Ramón stood waiting with a calm, determined expression. He lighted a Carmencita and watched Theodore as he spoke.

“No.
.
.
.
No,” Theodore said in answer to Sauzas's questions about Carlos Hidalgo. “I have just spoken to his wife.”

Sauzas grunted an “Umph.
.
.
.
Well, there is an unconfirmed and unconfirmable report that Infante was seen this evening in Acapulco.”

“Acapulco! Seen by whom?”

“One of the boys of the town, who told the police in hopes of a reward. They said the boy who told them looked reasonably honest, but they are not sure that he is correct. A bad place for Infante to be—for us. He must still have some money and for money a thief will hide a thief, and there are plenty of those in Acapulco.”

“Do you think he could be there?”

“I think it is quite possible. Acapulco is a flashy place and Infante likes that. Maybe he got some money for his muffler, eh?” Sauzas said with a chuckle. “Well, we have flown a batch of photographs to Acapulco. He will certainly not leave the town on any boat or from the airport. Señor Schiebelhut, does your friend Hidalgo often go on binges and not come home for days?”

“I don't think so—but I don't know, Señor Capitán. I'm to call his wife again before midnight, and I can call you, if you like.”

“I am going home. But leave the message.
Adiós,
señor.”

Theodore hung up, and told Ramón that Infante had been reported seen in Acapulco that evening.

Ramón nodded. “But they are not sure?”

“No. And I don't think Sauzas is going there.”

Ramón asked who had seen the boy, and Theodore told him the little he knew. Restlessly, Ramón walked into the hall, and came back. “I think I shall go there, Teo—if there is a chance.”

“But it's only a rumor!”

“I have a hunch. What can I do here in his enormous city? If he's in Acapulco, I can find him in a matter of hours.”

“Quicker than the police?”

“If they find him first, I'll at least be there. You understand, don't you, Teo?” he said, looking at him.

Theodore understood. Ramón saw himself intervening between Infante and the police, somehow convincing the police the fellow was innocent of Lelia's murder—whereas it was not even certain yet that Infante was going to be accused of it—and protesting again his own guilt.

Ramón walked to a black window and stood looking out. “There're no planes until tomorrow morning.” He turned round. “I have about a hundred pesos, Teo, and the fare is a hundred and seventeen one way, I remember.”

“There's plenty of money in the house, Ramón.”

“I'll pay you back, Teo, I promise.” Then he walked out of the room as if to escape the embarrassing subject of money.

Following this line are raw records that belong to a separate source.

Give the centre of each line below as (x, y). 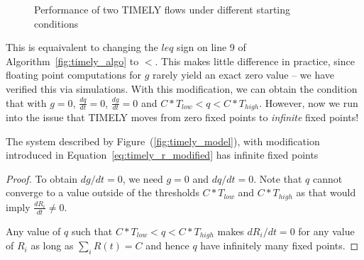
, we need (143, 178)
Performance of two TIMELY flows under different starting (162, 9)
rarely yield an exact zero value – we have (244, 75)
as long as (52, 245)
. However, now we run (309, 102)
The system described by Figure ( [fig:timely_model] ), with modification (163, 141)
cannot (327, 178)
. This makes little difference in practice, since (255, 61)
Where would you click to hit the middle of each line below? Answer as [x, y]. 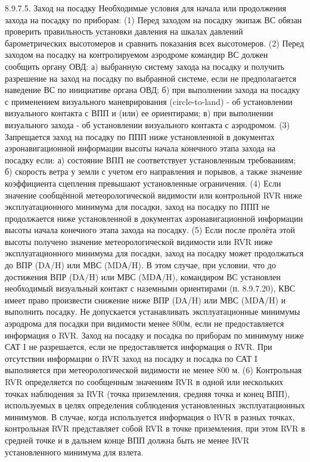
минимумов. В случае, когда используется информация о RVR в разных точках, [150, 416]
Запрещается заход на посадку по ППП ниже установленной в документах [140, 136]
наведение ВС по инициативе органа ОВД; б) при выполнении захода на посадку [152, 90]
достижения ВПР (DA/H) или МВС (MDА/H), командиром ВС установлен [143, 276]
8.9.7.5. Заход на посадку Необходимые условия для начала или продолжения [146, 8]
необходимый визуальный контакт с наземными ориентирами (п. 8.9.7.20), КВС [150, 288]
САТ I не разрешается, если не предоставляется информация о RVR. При [139, 347]
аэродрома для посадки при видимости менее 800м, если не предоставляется [145, 323]
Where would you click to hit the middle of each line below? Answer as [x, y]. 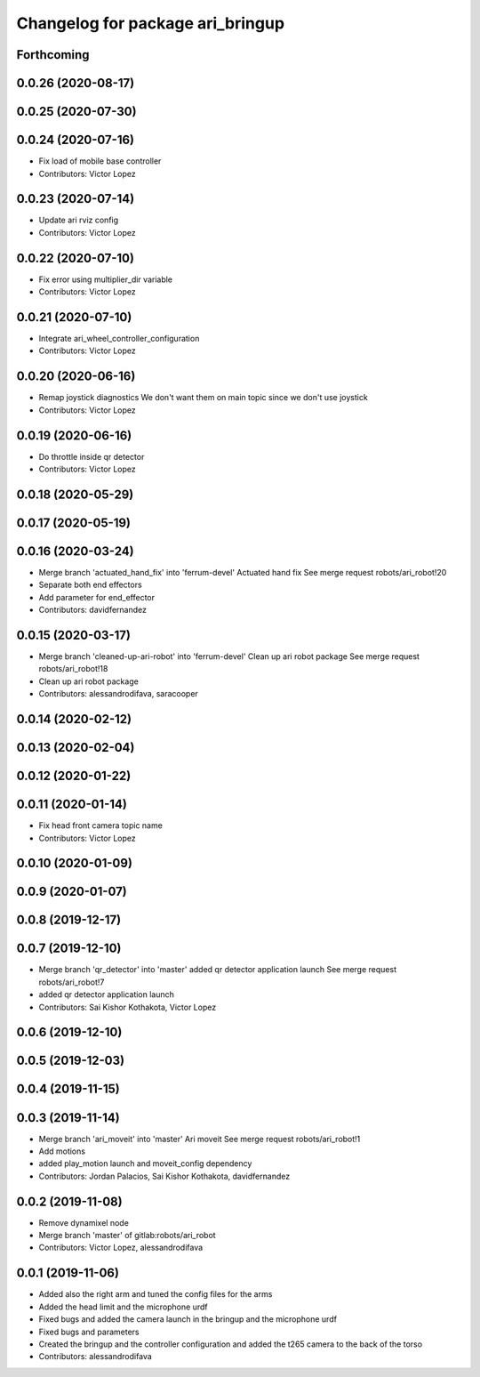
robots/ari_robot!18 [73, 669]
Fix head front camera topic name [101, 825]
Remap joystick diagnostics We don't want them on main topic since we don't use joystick [203, 398]
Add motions [62, 1151]
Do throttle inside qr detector [92, 456]
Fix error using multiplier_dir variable [106, 279]
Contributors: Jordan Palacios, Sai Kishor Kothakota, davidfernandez [164, 1176]
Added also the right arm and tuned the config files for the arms [156, 1294]
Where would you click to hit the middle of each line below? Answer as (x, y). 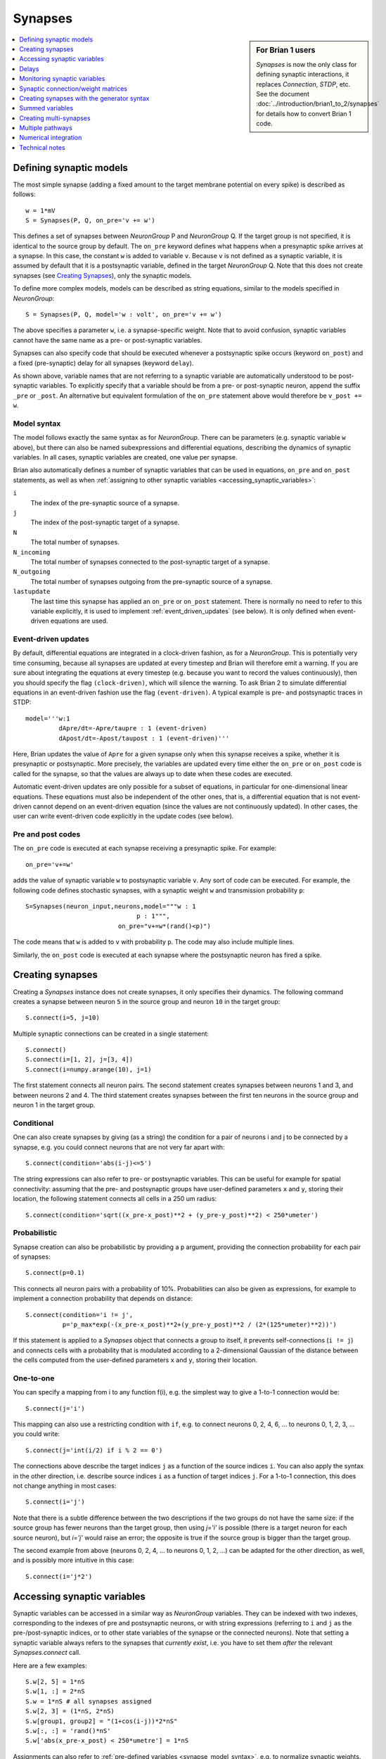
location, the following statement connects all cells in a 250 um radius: (115, 1199)
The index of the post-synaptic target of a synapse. (105, 522)
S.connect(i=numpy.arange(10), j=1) (89, 1069)
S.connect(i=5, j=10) (63, 1018)
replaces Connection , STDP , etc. (303, 84)
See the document (283, 94)
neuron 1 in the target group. (54, 1105)
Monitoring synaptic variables (62, 79)

Theodore closed his fountain-pen and then his diary. Perhaps before tomorrow morning they would hear that Infante had been apprehended in Mexico, D.F., or in Acapulco and that he was being brought to Mexico, D.F., and Ramón would not go. But as he closed his door, he heard Ramón on the telephone in the living-room, making a reservation on the 8 a.m. plane.

When Theodore called Isabel again at twelve-fifteen, Carlos had not come home.

CHAPTER TWENTY-FIVE

The gentle buzz of his alarm clock awakened Theodore at six. The house was ominously silent. For a minute he lay motionless, listening for a sound from Ramón's room. Then he threw off the bedclothes and in pajamas and bare feet went to Ramón's door and gently turned the knob, saw the undisturbed bed and the glow of a lamp.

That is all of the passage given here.